RACHEL RANDER
CATHOLIC VALUES COLUMNIST
Recently there have been more and more cases where parents come out and tell the story of their child’s journey to find his or her “true gender.” Usually, they are in complete support of letting their child “find themselves” and choose its life, often at a very young age.
While most of these cases involve the child making statements of gender dysphoria, a medical condition where someone believes that they are the opposite gender, much of the supporting evidence is based on things like “my son enjoys wearing girl’s clothes and having long hair.” Letting a child decide on something like gender is not only destroying his identity as a child of God, but it is also perpetuating stereotypes for each gender.
Growing up in a Catholic family, like many students at Franciscan, it’s easy for me to see the backwards logic in letting children decide their gender. After reading many testimonials about children with gender dysphoria, specifically looking at their parent’s statements, it’s become easier for me to understand the argument of the other side.
The way the parents of these children view love is that love lets someone do whatever he wants as long as it makes him happy in the present. This informs their view that the gender dysphoria that their child is experiencing is the child’s expression of his true self. I believe that most of these parents are trying their best to love their children, but missing the mark on love.
The Catholic view of love, especially in terms of child-rearing, is helping people to achieve God’s plan for them even if that means telling them that something that makes them happy in the moment will hurt them in the long run.
The American College of Pediatrics says that procedures and drugs that suppress a child’s natural hormones helping him/her to live as the opposite gender “violates the long-standing ethical principle of ‘First do no harm.’” That transgender procedures are harmful is true even apart from Christian doctrine.
Of course, Catholic teaching tells us that gender isn’t a choice. Letting children decide their gender ruins their identity as children of God. If I have a daughter and let her believe that she is a boy placed in the wrong body, I will be telling her in no uncertain terms that her body is wrong for her; that she is a mistake. Parents have the responsibility to teach their children that they were made in the image and likeness of God and to correct them if they believe that they are a mistake.
While there are many parents who honestly want the best for their children and misguidedly let them live as the opposite gender, there is another side to the issue. It also carries political weight since the issue is especially hot right now. Saying that my son is becoming a girl is a way to use him as a political pawn. He becomes a twisted version of evidence supporting my case that gender is a choice.
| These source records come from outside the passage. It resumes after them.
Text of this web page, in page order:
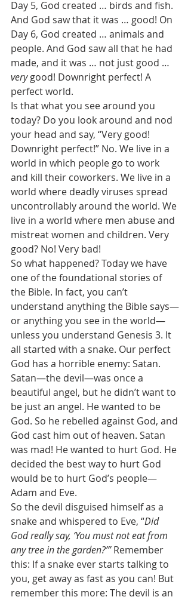
Day 5, God created … birds and fish.
And God saw that it was … good! On
Day 6, God created … animals and
people. And God saw all that he had
made, and it was … not just good …
very good! Downright perfect! A
perfect world.
Is that what you see around you
today? Do you look around and nod
your head and say, “Very good!
Downright perfect!” No. We live in a
world in which people go to work
and kill their coworkers. We live in a
world where deadly viruses spread
uncontrollably around the world. We
live in a world where men abuse and
mistreat women and children. Very
good? No! Very bad!
So what happened? Today we have
one of the foundational stories of
the Bible. In fact, you can’t
understand anything the Bible says—
or anything you see in the world—
unless you understand Genesis 3. It
all started with a snake. Our perfect
God has a horrible enemy: Satan.
Satan—the devil—was once a
beautiful angel, but he didn’t want to
be just an angel. He wanted to be
God. So he rebelled against God, and
God cast him out of heaven. Satan
was mad! He wanted to hurt God. He
decided the best way to hurt God
would be to hurt God’s people—
Adam and Eve.
So the devil disguised himself as a
snake and whispered to Eve, “Did
God really say, ‘You must not eat from
any tree in the garden?’” Remember
this: If a snake ever starts talking to
you, get away as fast as you can! But
remember this more: The devil is an
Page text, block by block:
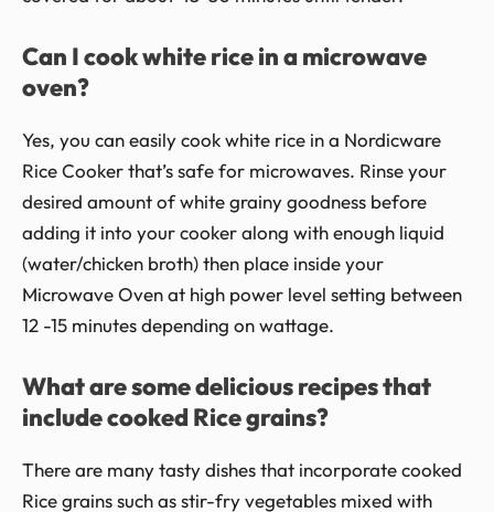
Can I cook white rice in a microwave
oven?
Yes, you can easily cook white rice in a Nordicware
Rice Cooker that’s safe for microwaves. Rinse your
desired amount of white grainy goodness before
adding it into your cooker along with enough liquid
(water/chicken broth) then place inside your
Microwave Oven at high power level setting between
12 -15 minutes depending on wattage.
What are some delicious recipes that
include cooked Rice grains?
There are many tasty dishes that incorporate cooked
Rice grains such as stir-fry vegetables mixed with

Sometimes, these cases are used to say that children who are “unaffected” by society know instinctually what they are. In either case, it is an extreme destruction and perversion of love.
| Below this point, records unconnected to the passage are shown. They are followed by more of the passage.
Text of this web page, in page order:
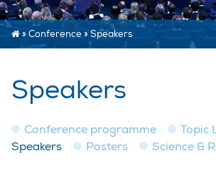
»Conference»Speakers
Speakers
Conference programme
Topic
Speakers
Posters Science &

Gender stereotypes also play a major part in the debate on gender dysphoria in children. As I said before, most calls on gender are made when the child states his or her belief that he or she is mentally another gender. These statements are usually supported by the child’s want to do things that are normally associated with the opposite gender. While it’s destructive enough to tell a child that he or she is another gender, it’s even worse to tell a child that his identity is based on his likes and dislikes.
Men and women both have roles in society that are important and create part of what it means to be man or woman. However, reducing manhood or womanhood to a list of should’s and shouldn’t’s is a perversion of what we were made to be. It most likely increases the number of gender dysphoria cases because children are told that they fit into society only in certain roles as a girl or boy. They are pressured to fit in, and when they don’t it can trigger an emotional reaction and feeling of being lost in society.
The belief that love that lets the other do whatever makes him happy is a perverted vision of love. True love enables the other to reach his full potential in God’s plan for his life. On the topic of gender, love is not letting a child choose to be what he was not created for.